La publicación resalta el “carácter innovador” de la propuesta al “revalorizar juguetes tradicionales desde un enfoque educativo que rompe estereotipos de género y belleza, naturaliza el abordaje de la sexualidad y genera aprendizajes significativos mediante metodologías activas y lúdicas”.

“Seguro que sí”: concurso de spots para la promoción del uso responsable de preservativos

Estudiantes de 12 a 17 años de instituciones educativas formales y no formales, públicas y privadas de Trinidad, Flores, fueron convocados a participar de un concurso de spots publicitarios de hasta 90 segundos para promocionar el uso responsable de preservativos.
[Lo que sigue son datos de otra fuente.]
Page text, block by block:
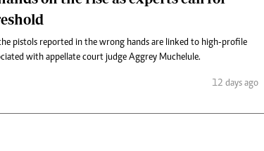
pistols reported in the wrong hands are linked to high-profile
with appellate court judge Aggrey Muchelule.
12 days ago
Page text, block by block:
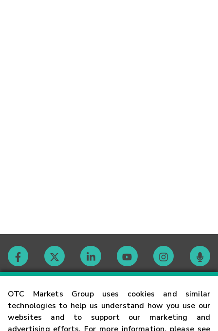
OTC Markets Group uses cookies and similar
technologies to help us understand how you use our
websites and to support our marketing and
Contact
Careers
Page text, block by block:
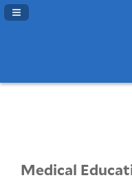
Navigation Panel Toggle
Medical
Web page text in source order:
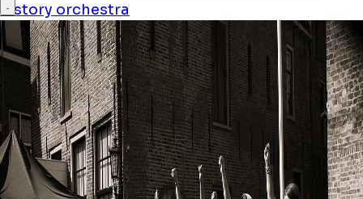
history orchestra
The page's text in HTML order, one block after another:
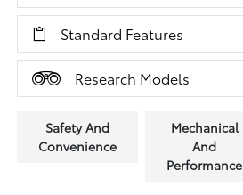
Standard Features
Research Models
Safety And
Convenience
Mechanical
And
Performance
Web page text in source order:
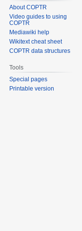
About COPTR
Video guides to using
COPTR
Mediawiki help
Wikitext cheat sheet
COPTR data structures
Tools
Special pages
Printable version
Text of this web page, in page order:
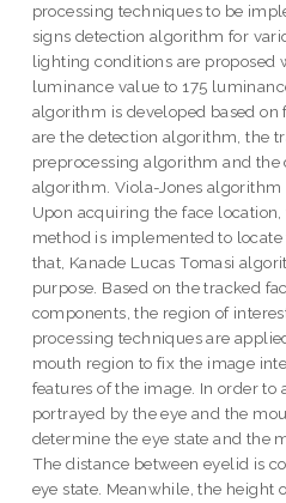
processing techniques to be
signs detection algorithm for
lighting conditions are proposed
luminance value to 175
algorithm is developed based
are the detection algorithm, the
preprocessing algorithm and the
algorithm. Viola-Jones
Upon acquiring the face
method is implemented to
that, Kanade Lucas Tomasi
purpose. Based on the tracked
components, the region of
processing techniques are
mouth region to fix the image
features of the image. In order to
portrayed by the eye and the
determine the eye state and the
The distance between eyelid is
eye state. Meanwhile, the height
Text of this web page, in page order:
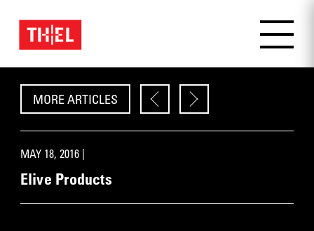
MORE ARTICLES
MAY 18, 2016 |
Elive Products
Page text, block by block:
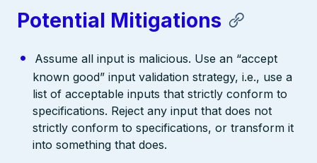
Potential Mitigations
Assume all input is malicious. Use an “accept
known good” input validation strategy, i.e., use a
list of acceptable inputs that strictly conform to
specifications. Reject any input that does not
strictly conform to specifications, or transform it
into something that does.
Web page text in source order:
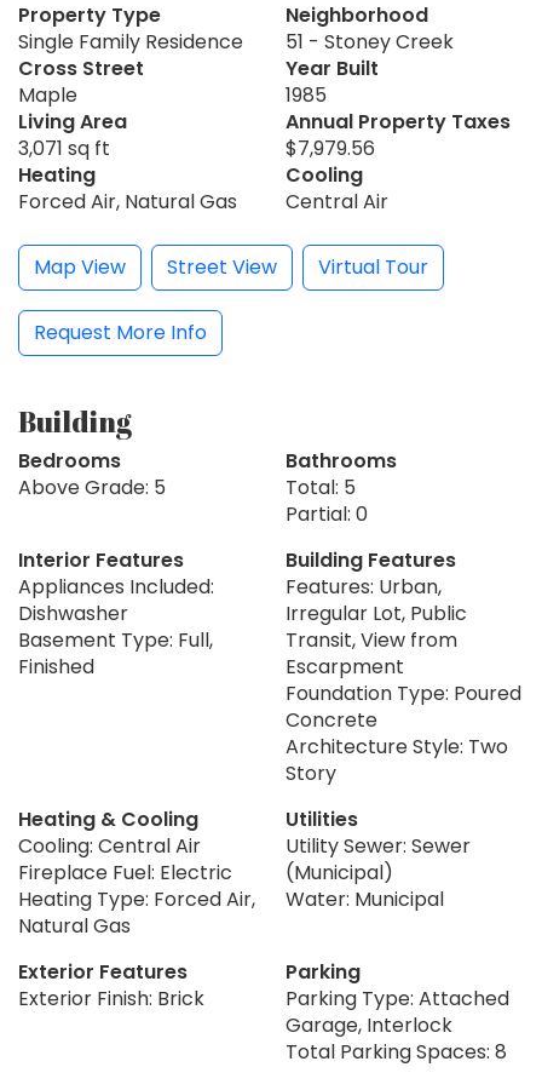
Property Type
Single Family Residence
Neighborhood
51 - Stoney Creek
Cross Street
Maple
Year Built
1985
Living Area
3,071 sq ft
Annual Property Taxes
$7,979.56
Heating
Forced Air, Natural Gas
Cooling
Central Air
Map View Street View Virtual Tour
Request More Info
Building
Bedrooms
Above Grade: 5
Bathrooms
Total: 5
Partial: 0
Interior Features
Appliances Included:
Dishwasher
Basement Type: Full,
Finished
Building Features
Features: Urban,
Irregular Lot, Public
Transit, View from
Escarpment
Foundation Type: Poured
Concrete
Architecture Style: Two
Story
Heating & Cooling
Cooling: Central Air
Fireplace Fuel: Electric
Heating Type: Forced Air,
Natural Gas
Utilities
Utility Sewer: Sewer
(Municipal)
Water: Municipal
Exterior Features
Exterior Finish: Brick
Parking
Parking Type: Attached
Garage, Interlock
Total Parking Spaces: 8
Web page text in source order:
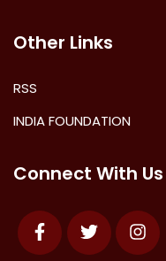
Other Links
RSS
INDIA FOUNDATION
Connect With Us
FacebookTwitter
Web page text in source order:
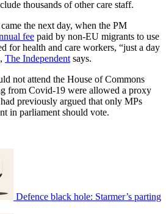
thousands of other care staff.
the next day, when the PM
fee paid by non-EU migrants to use
for health and care workers, “just a day
The Independentsays.
not attend the House of Commons
from Covid-19 were allowed a proxy
previously argued that only MPs
in parliament should vote.
Defence black hole: Starmer’s parting
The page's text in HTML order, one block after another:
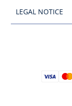
LEGAL NOTICE
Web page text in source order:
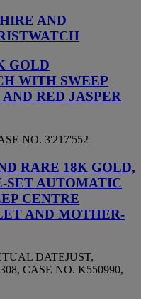
AND
GOLD
WITH SWEEP
RED JASPER
NO. 3'217'552
RARE 18K GOLD,
SET AUTOMATIC
CENTRE
AND MOTHER-
DATEJUST,
CASE NO. K550990,
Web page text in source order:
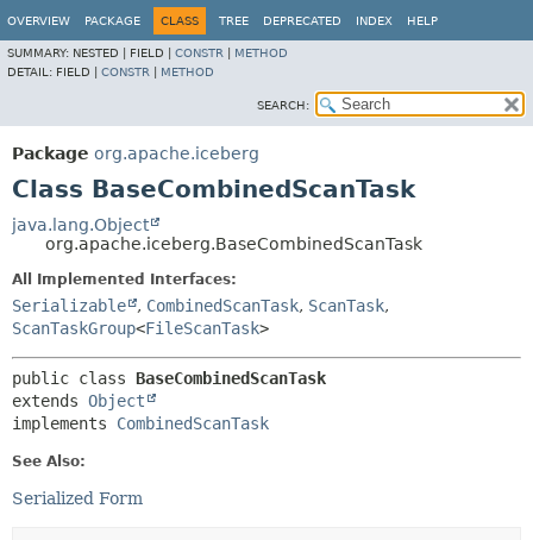
OVERVIEW PACKAGE CLASS TREE DEPRECATED INDEX HELP
SUMMARY: NESTED | FIELD | CONSTR
METHOD
DETAIL: FIELD | CONSTR METHOD
SEARCH:
Package org.apache.iceberg
Class BaseCombinedScanTask
java.lang.Object
org.apache.iceberg.BaseCombinedScanTask
All Implemented Interfaces:
Serializable , CombinedScanTask, ScanTask,
ScanTaskGroup<FileScanTask>
public class BaseCombinedScanTask
extends Object
implements CombinedScanTask
See Also:
Serialized Form
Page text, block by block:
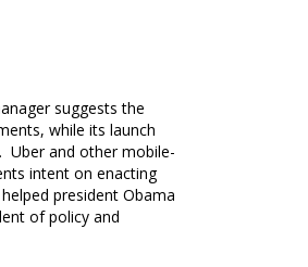
suggests the
while its launch
Uber and other mobile-
intent on enacting
president Obama
of policy and
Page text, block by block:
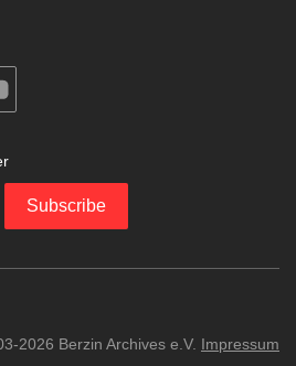
Subscribe
2026 Berzin Archives e.V. Impressum
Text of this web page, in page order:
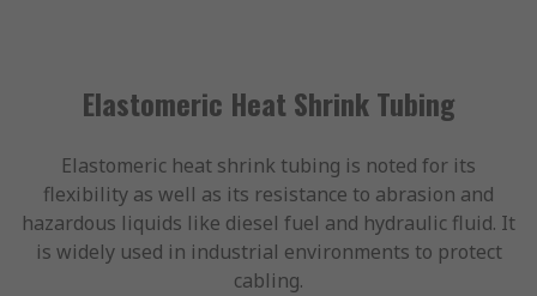
Elastomeric Heat Shrink Tubing
Elastomeric heat shrink tubing is noted for its
flexibility as well as its resistance to abrasion and
hazardous liquids like diesel fuel and hydraulic fluid. It
is widely used in industrial environments to protect
cabling.
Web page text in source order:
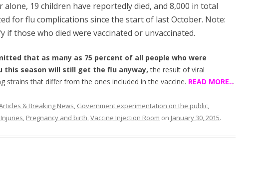
19 children have reportedly died, and 8,000 in total
for flu complications since the start of last October. Note:
if those who died were vaccinated or unvaccinated.
that as many as 75 percent of all people who were
this season will still get the flu anyway, the result of viral
strains that differ from the ones included in the vaccine. READ MORE...
& Breaking News, Government experimentation on the public,
, Pregnancy and birth,Vaccine Injection Room on January 30, 2015.
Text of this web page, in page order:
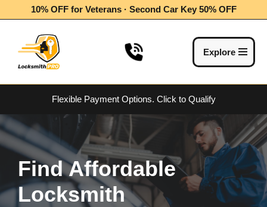
10% OFF for Veterans · Second Car Key 50% OFF
Explore
Flexible Payment Options. Click to Qualify
Find Affordable
Locksmith
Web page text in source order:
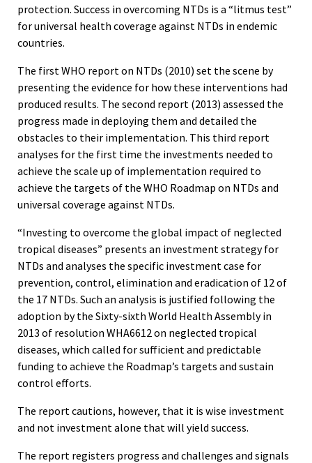
protection. Success in overcoming NTDs is a “litmus test”
for universal health coverage against NTDs in endemic
countries.
The first WHO report on NTDs (2010) set the scene by
presenting the evidence for how these interventions had
produced results. The second report (2013) assessed the
progress made in deploying them and detailed the
obstacles to their implementation. This third report
analyses for the first time the investments needed to
achieve the scale up of implementation required to
achieve the targets of the WHO Roadmap on NTDs and
universal coverage against NTDs.
“Investing to overcome the global impact of neglected
tropical diseases” presents an investment strategy for
NTDs and analyses the specific investment case for
prevention, control, elimination and eradication of 12 of
the 17 NTDs. Such an analysis is justified following the
adoption by the Sixty-sixth World Health Assembly in
2013 of resolution WHA6612 on neglected tropical
diseases, which called for sufficient and predictable
funding to achieve the Roadmap’s targets and sustain
control efforts.
The report cautions, however, that it is wise investment
and not investment alone that will yield success.
The report registers progress and challenges and signals
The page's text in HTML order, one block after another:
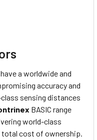
a worldwide and
accuracy and
sensing distances
BASIC range
world-class
total cost of ownership.
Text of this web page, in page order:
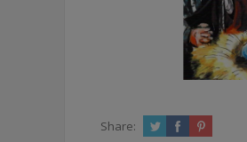
Share:
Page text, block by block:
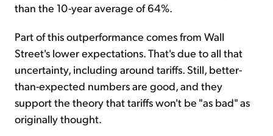
than the 10-year average of 64%.
Part of this outperformance comes from Wall
Street's lower expectations. That's due to all that
uncertainty, including around tariffs. Still, better-
than-expected numbers are good, and they
support the theory that tariffs won't be "as bad" as
originally thought.
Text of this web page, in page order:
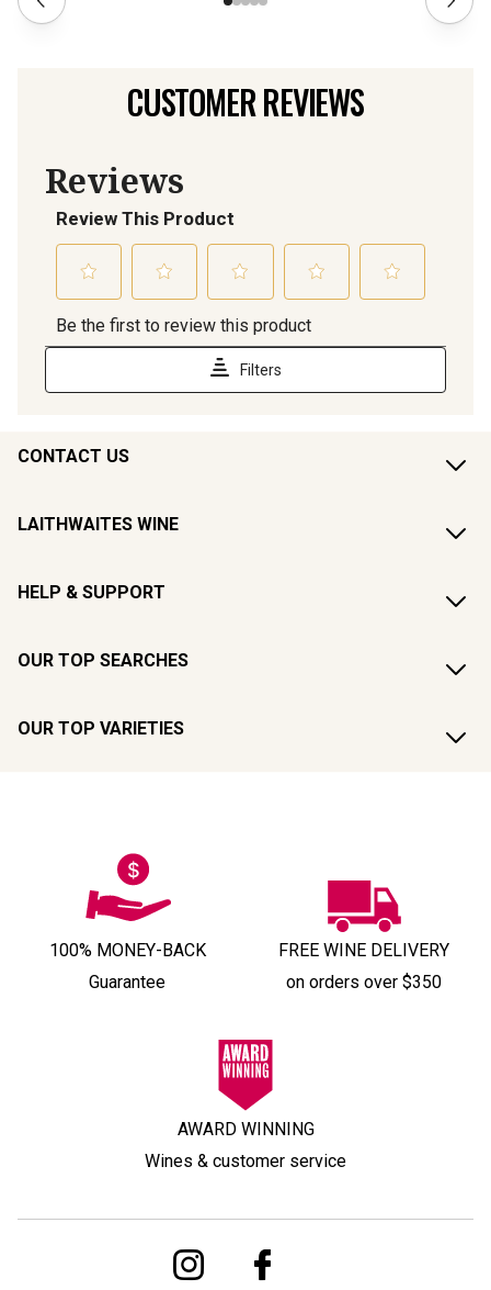
CUSTOMER REVIEWS
CONTACT US
LAITHWAITES WINE
HELP & SUPPORT
OUR TOP SEARCHES
OUR TOP VARIETIES
100% MONEY-BACK
Guarantee
FREE WINE DELIVERY
on orders over $350
AWARD WINNING
Wines & customer service
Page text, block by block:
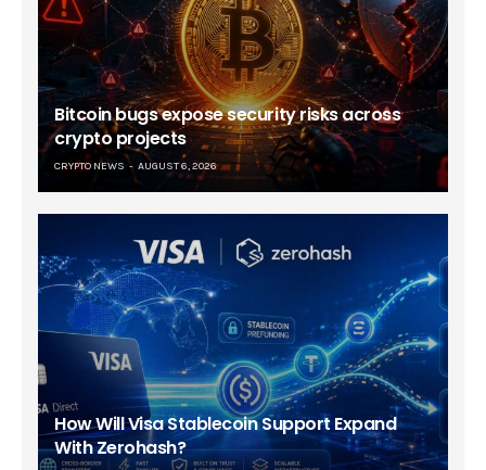
Bitcoin bugs expose security risks across
crypto projects
CRYPTO NEWS AUGUST 6, 2026
How Will Visa Stablecoin Support Expand
With Zerohash?
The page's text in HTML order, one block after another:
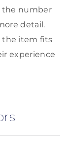
the number
detail.
the item fits
experience
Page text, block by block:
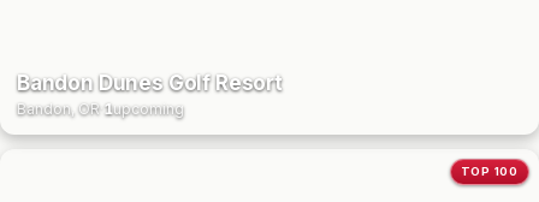
Bandon Dunes Golf Resort
Bandon, OR· 1upcoming
TOP 100
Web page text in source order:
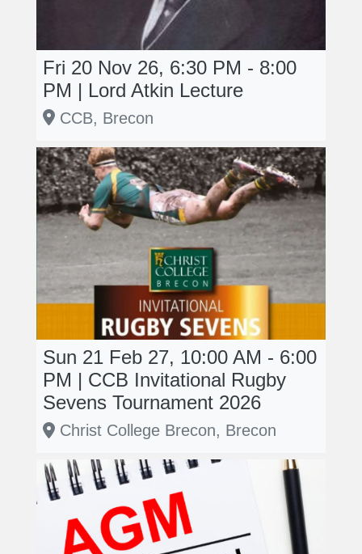
Fri 20 Nov 26, 6:30 PM - 8:00
PM | Lord Atkin Lecture
CCB, Brecon
Sun 21 Feb 27, 10:00 AM - 6:00
PM | CCB Invitational Rugby
Sevens Tournament 2026
Christ College Brecon, Brecon
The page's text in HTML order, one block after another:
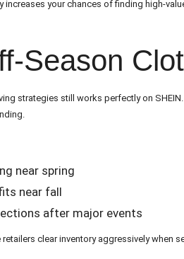
increases your chances of finding high-
Season
strategies still works perfectly on
near spring
near fall
after major events
clear inventory aggressively when
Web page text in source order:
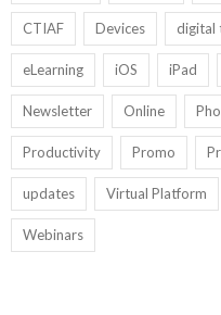
CTIAF Devices digital
eLearning iOS iPad
Newsletter Online
Productivity Promo
updates Virtual Platform
Webinars
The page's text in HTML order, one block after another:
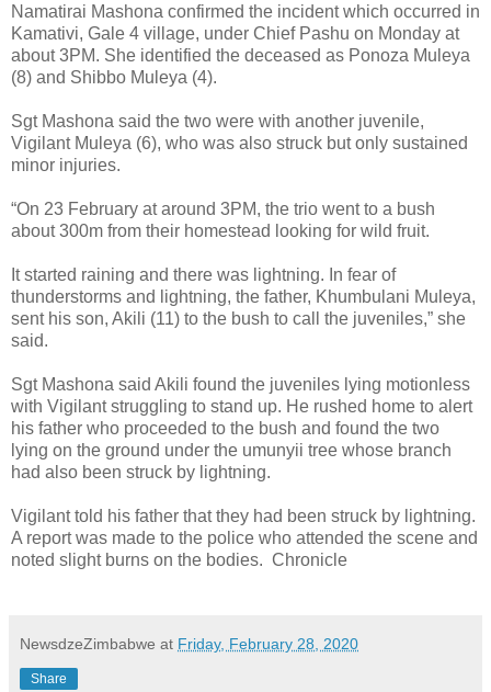
Namatirai Mashona confirmed the incident which occurred in
Kamativi, Gale 4 village, under Chief Pashu on Monday at
about 3PM. She identified the deceased as Ponoza Muleya
(8) and Shibbo Muleya (4).
Sgt Mashona said the two were with another juvenile,
Vigilant Muleya (6), who was also struck but only sustained
minor injuries.
“On 23 February at around 3PM, the trio went to a bush
about 300m from their homestead looking for wild fruit.
It started raining and there was lightning. In fear of
thunderstorms and lightning, the father, Khumbulani Muleya,
sent his son, Akili (11) to the bush to call the juveniles,” she
said.
Sgt Mashona said Akili found the juveniles lying motionless
with Vigilant struggling to stand up. He rushed home to alert
his father who proceeded to the bush and found the two
lying on the ground under the umunyii tree whose branch
had also been struck by lightning.
Vigilant told his father that they had been struck by lightning.
A report was made to the police who attended the scene and
noted slight burns on the bodies. Chronicle
NewsdzeZimbabwe at Friday, February 28, 2020
Share
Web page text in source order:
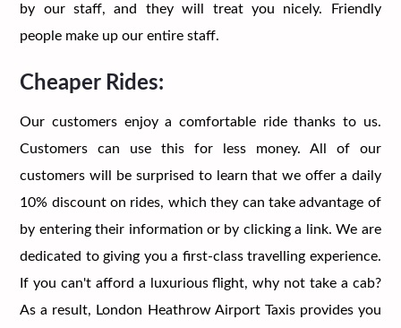
by our staff, and they will treat you nicely. Friendly
people make up our entire staff.
Cheaper Rides:
Our customers enjoy a comfortable ride thanks to us.
Customers can use this for less money. All of our
customers will be surprised to learn that we offer a daily
10% discount on rides, which they can take advantage of
by entering their information or by clicking a link. We are
dedicated to giving you a first-class travelling experience.
If you can't afford a luxurious flight, why not take a cab?
As a result, London Heathrow Airport Taxis provides you
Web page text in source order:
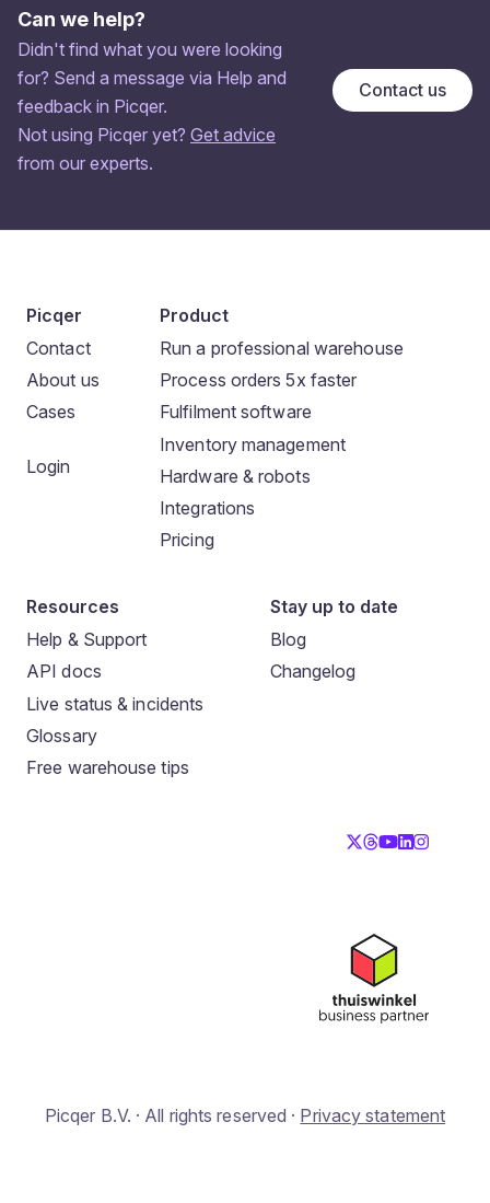
Can we help?
Didn't find what you were looking
for? Send a message via Help and
feedback in Picqer.
Not using Picqer yet? Get advice
from our experts.
Contact us
Picqer
Contact
About us
Cases
Login
Product
Run a professional warehouse
Process orders 5x faster
Fulfilment software
Inventory management
Hardware & robots
Integrations
Pricing
Resources
Help & Support
API docs
Live status & incidents
Glossary
Free warehouse tips
Stay up to date
Blog
Changelog
Picqer B.V. · All rights reserved · Privacy statement
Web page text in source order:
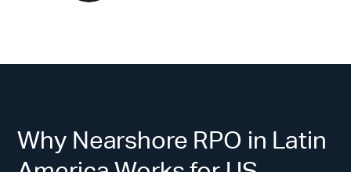
Why Nearshore RPO in Latin

Las referentes de educación sexual del Liceo 1 y el Liceo 2 de esa ciudad, Andrea Iturburúa y Luciana Urbeltz, fueron las coordinadoras de esta propuesta que incluyó talleres preparatorios sobre usos teóricos y prácticos de preservativos externos, internos y campos de látex desde una perspectiva de género y diversidad.

Como resultado de la práctica, se identificó “la naturalización del diálogo sobre preservativos, la desmitificación de ideas erróneas, la producción de recursos audiovisuales para futuras intervenciones, y la incorporación de actores comunitarios”.

“Violentómetro”: herramienta participativa para la prevención de violencias

Este proyecto estuvo dirigido a adolescentes de entre 12 y 18 años de cinco liceos públicos de Montevideo, con la propuesta de implementar el “Violentómetro”, una herramienta facilitada por la Facultad de Psicología que permite identificar, medir y reflexionar sobre diferentes manifestaciones de violencia en la vida cotidiana.

La práctica se desarrolló a través de tres modalidades, coordinadas por referentes de sexualidad en colaboración con equipos multidisciplinarios y docentes: talleres sobre vínculos de noviazgo que analizan situaciones para reconocer manifestaciones de violencia naturalizadas; carteleras interactivas en espacios comunes; y jornadas de sensibilización sobre resolución pacífica de conflictos.

Los talleres finalizan con la construcción colectiva del violentómetro en formato cartelera con los colores del semáforo: verde para clasificar los vínculos saludables, naranja para aquellos donde hay alertas y rojo para vínculos no saludables.

En la publicación se señala que “el violentómetro funcionó como punto de partida efectivo para iniciar conversaciones sobre violencia de género y reflexionar sobre las acciones cotidianas de estudiantes, generando un espacio de análisis que antes no existía sistemáticamente en las instituciones”.